__Work item__
Repeat the entries below exactly. Drop the pictures.

(Extracted data)

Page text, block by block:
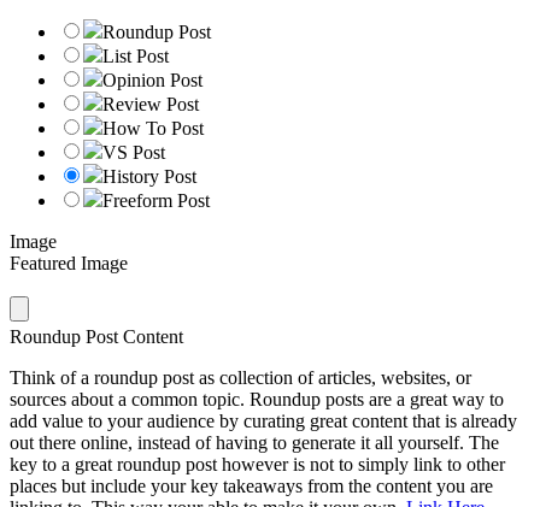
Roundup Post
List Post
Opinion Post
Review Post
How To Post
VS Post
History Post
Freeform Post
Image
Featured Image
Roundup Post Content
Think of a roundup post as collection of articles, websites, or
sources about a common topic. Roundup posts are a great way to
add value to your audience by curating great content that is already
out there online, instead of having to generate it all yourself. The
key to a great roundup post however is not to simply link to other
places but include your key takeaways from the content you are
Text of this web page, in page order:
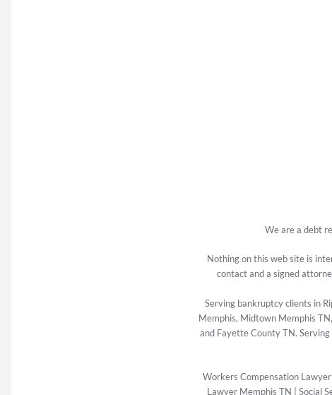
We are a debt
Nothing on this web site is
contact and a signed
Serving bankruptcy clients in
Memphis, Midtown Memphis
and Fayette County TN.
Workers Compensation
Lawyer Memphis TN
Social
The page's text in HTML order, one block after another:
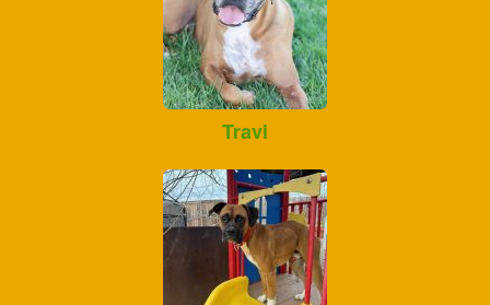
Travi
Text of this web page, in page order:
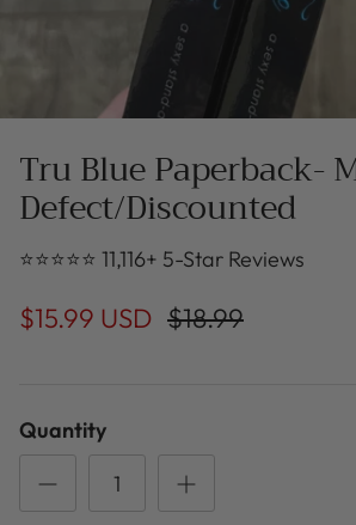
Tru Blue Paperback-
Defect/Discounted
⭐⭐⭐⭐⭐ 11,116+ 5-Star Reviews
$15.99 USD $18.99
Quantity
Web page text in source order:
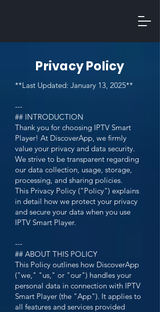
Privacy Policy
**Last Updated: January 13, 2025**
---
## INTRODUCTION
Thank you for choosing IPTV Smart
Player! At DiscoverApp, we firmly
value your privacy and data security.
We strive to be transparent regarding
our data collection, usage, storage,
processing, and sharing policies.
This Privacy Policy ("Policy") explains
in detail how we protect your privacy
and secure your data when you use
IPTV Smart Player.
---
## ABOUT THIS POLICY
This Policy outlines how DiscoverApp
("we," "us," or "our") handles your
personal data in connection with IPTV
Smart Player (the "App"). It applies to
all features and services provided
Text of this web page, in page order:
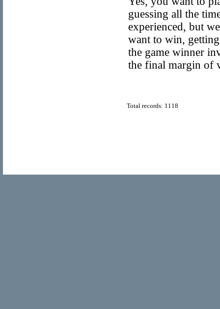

(End Extracted data)

__Written reply__
Page text, block by block:
Roundup Post
List Post
Opinion Post
Review Post
How To Post
VS Post
History Post
Freeform Post
Image
Featured Image
Roundup Post Content
Think of a roundup post as collection of articles, websites, or
sources about a common topic. Roundup posts are a great way to
add value to your audience by curating great content that is already
out there online, instead of having to generate it all yourself. The
key to a great roundup post however is not to simply link to other
places but include your key takeaways from the content you are
Text of this web page, in page order:
We are a debt
Nothing on this web site is
contact and a signed
Serving bankruptcy clients in
Memphis, Midtown Memphis
and Fayette County TN.
Workers Compensation
Lawyer Memphis TN
Social
The page's text in HTML order, one block after another:
Travi
Text of this web page, in page order:
Tru Blue Paperback-
Defect/Discounted
⭐⭐⭐⭐⭐ 11,116+ 5-Star Reviews
$15.99 USD $18.99
Quantity
Web page text in source order:
Privacy Policy
**Last Updated: January 13, 2025**
---
## INTRODUCTION
Thank you for choosing IPTV Smart
Player! At DiscoverApp, we firmly
value your privacy and data security.
We strive to be transparent regarding
our data collection, usage, storage,
processing, and sharing policies.
This Privacy Policy ("Policy") explains
in detail how we protect your privacy
and secure your data when you use
IPTV Smart Player.
---
## ABOUT THIS POLICY
This Policy outlines how DiscoverApp
("we," "us," or "our") handles your
personal data in connection with IPTV
Smart Player (the "App"). It applies to
all features and services provided
Text of this web page, in page order:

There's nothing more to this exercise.